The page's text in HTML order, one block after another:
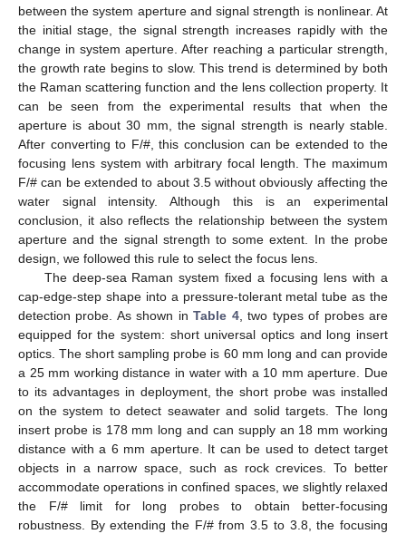
between the system aperture and signal strength is nonlinear. At
the initial stage, the signal strength increases rapidly with the
change in system aperture. After reaching a particular strength,
the growth rate begins to slow. This trend is determined by both
the Raman scattering function and the lens collection property. It
can be seen from the experimental results that when the
aperture is about 30 mm, the signal strength is nearly stable.
After converting to F/#, this conclusion can be extended to the
focusing lens system with arbitrary focal length. The maximum
F/# can be extended to about 3.5 without obviously affecting the
water signal intensity. Although this is an experimental
conclusion, it also reflects the relationship between the system
aperture and the signal strength to some extent. In the probe
design, we followed this rule to select the focus lens.
The deep-sea Raman system fixed a focusing lens with a
cap-edge-step shape into a pressure-tolerant metal tube as the
detection probe. As shown inTable 4, two types of probes are
equipped for the system: short universal optics and long insert
optics. The short sampling probe is 60 mm long and can provide
a 25 mm working distance in water with a 10 mm aperture. Due
to its advantages in deployment, the short probe was installed
on the system to detect seawater and solid targets. The long
insert probe is 178 mm long and can supply an 18 mm working
distance with a 6 mm aperture. It can be used to detect target
objects in a narrow space, such as rock crevices. To better
accommodate operations in confined spaces, we slightly relaxed
the F/# limit for long probes to obtain better-focusing
robustness. By extending the F/# from 3.5 to 3.8, the focusing
####
Required work - Go line by line through the records above and copy each one containing "from".

Solution -
can be seen from the experimental results that when the
robustness. By extending the F/# from 3.5 to 3.8, the focusing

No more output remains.